→ **Your objective**
Pictures appear among the records. Write out all else exactly as it stands.

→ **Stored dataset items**
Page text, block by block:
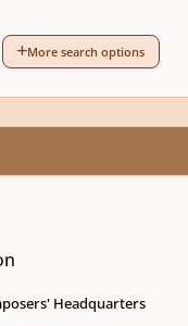
More search options
Headquarters
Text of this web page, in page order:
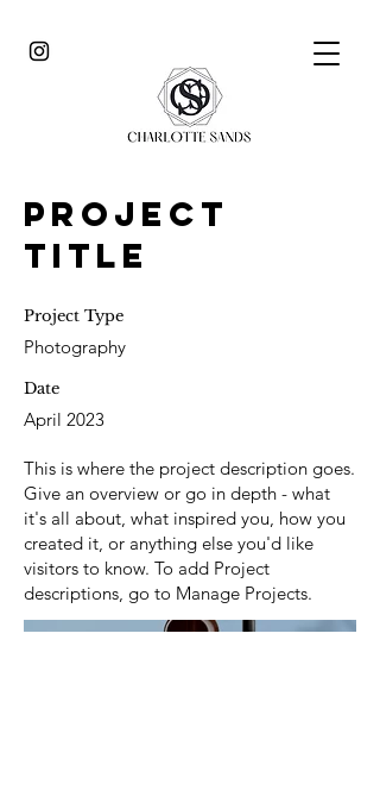
Project
Title
Project Type
Photography
Date
April 2023
This is where the project description goes.
Give an overview or go in depth - what
it's all about, what inspired you, how you
created it, or anything else you'd like
visitors to know. To add Project
descriptions, go to Manage Projects.
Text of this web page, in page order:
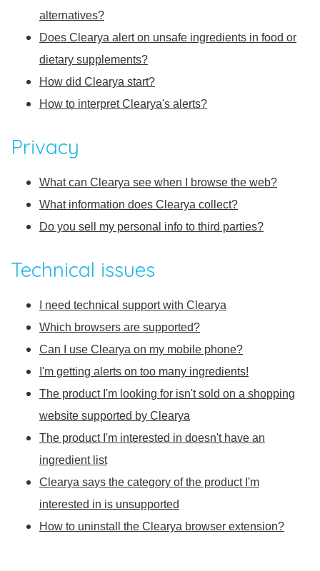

→ **Answer below**
Page text, block by block:
More search options
Headquarters
Text of this web page, in page order:
Project
Title
Project Type
Photography
Date
April 2023
This is where the project description goes.
Give an overview or go in depth - what
it's all about, what inspired you, how you
created it, or anything else you'd like
visitors to know. To add Project
descriptions, go to Manage Projects.
Text of this web page, in page order:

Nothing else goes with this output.